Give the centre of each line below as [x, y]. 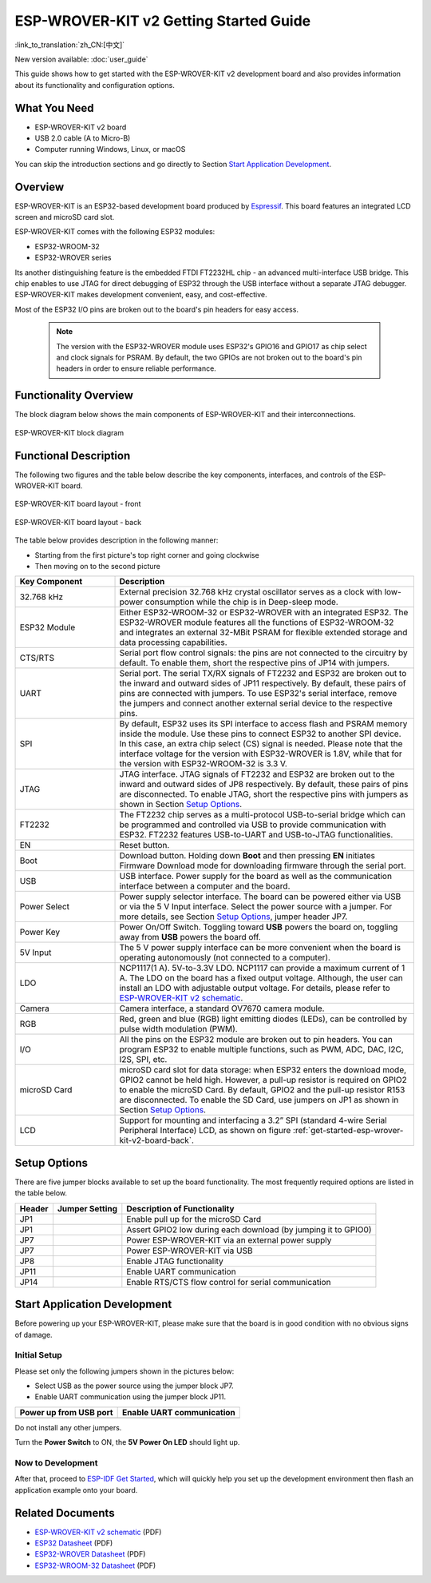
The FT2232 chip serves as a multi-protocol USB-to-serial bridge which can [263, 815]
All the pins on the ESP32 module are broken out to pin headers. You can [256, 1040]
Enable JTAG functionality [175, 1261]
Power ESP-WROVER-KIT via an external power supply [229, 1240]
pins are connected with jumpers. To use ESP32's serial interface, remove [258, 694]
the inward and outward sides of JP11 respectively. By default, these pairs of [263, 683]
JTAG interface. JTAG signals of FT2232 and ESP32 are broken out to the [257, 774]
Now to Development [56, 1463]

• YOUR ASSIGNMENT: Copy out every line of the material above that mentions the word "serial".

• REPLY:
The FT2232 chip serves as a multi-protocol USB-to-serial bridge which can [263, 815]
pins are connected with jumpers. To use ESP32's serial interface, remove [258, 694]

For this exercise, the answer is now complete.